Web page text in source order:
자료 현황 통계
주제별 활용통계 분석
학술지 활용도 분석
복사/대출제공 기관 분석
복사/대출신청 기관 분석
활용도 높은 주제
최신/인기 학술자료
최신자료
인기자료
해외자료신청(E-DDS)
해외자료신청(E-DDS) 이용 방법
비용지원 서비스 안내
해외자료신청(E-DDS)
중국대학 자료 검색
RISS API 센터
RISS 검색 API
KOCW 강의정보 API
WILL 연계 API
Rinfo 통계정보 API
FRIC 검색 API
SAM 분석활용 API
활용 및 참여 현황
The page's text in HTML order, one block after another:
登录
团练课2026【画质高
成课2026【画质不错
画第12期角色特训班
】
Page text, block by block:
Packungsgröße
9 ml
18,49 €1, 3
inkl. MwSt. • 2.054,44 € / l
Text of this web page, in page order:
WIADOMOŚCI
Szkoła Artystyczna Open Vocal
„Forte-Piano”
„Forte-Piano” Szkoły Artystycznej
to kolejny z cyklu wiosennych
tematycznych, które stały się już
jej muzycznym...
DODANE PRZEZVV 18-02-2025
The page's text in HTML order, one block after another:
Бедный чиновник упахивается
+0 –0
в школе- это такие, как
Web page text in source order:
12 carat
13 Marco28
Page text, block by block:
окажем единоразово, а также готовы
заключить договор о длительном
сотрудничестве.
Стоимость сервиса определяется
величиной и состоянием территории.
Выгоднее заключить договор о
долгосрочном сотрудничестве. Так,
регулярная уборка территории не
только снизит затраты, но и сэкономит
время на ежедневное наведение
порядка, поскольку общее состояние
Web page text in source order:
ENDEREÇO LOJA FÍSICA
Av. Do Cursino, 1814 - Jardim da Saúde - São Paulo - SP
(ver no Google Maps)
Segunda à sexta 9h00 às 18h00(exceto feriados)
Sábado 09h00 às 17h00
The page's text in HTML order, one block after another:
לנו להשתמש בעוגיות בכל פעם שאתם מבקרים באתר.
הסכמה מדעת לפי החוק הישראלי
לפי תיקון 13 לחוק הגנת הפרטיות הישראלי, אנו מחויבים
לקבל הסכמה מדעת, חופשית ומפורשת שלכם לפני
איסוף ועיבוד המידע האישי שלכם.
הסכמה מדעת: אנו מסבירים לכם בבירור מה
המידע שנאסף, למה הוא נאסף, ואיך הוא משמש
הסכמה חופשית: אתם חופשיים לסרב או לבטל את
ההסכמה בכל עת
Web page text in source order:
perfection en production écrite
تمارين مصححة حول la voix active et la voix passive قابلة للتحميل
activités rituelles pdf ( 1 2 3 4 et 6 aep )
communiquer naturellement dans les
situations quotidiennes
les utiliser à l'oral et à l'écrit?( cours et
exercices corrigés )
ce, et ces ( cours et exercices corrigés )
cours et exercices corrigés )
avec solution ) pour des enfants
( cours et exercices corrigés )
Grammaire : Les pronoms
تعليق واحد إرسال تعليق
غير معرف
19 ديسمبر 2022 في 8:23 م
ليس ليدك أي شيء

**Action item:** Only lines containing the string "חופשית" are needed. Pull each of them out of the records above.

**Response area:**
לקבל הסכמה מדעת, חופשית ומפורשת שלכם לפני
הסכמה חופשית: אתם חופשיים לסרב או לבטל את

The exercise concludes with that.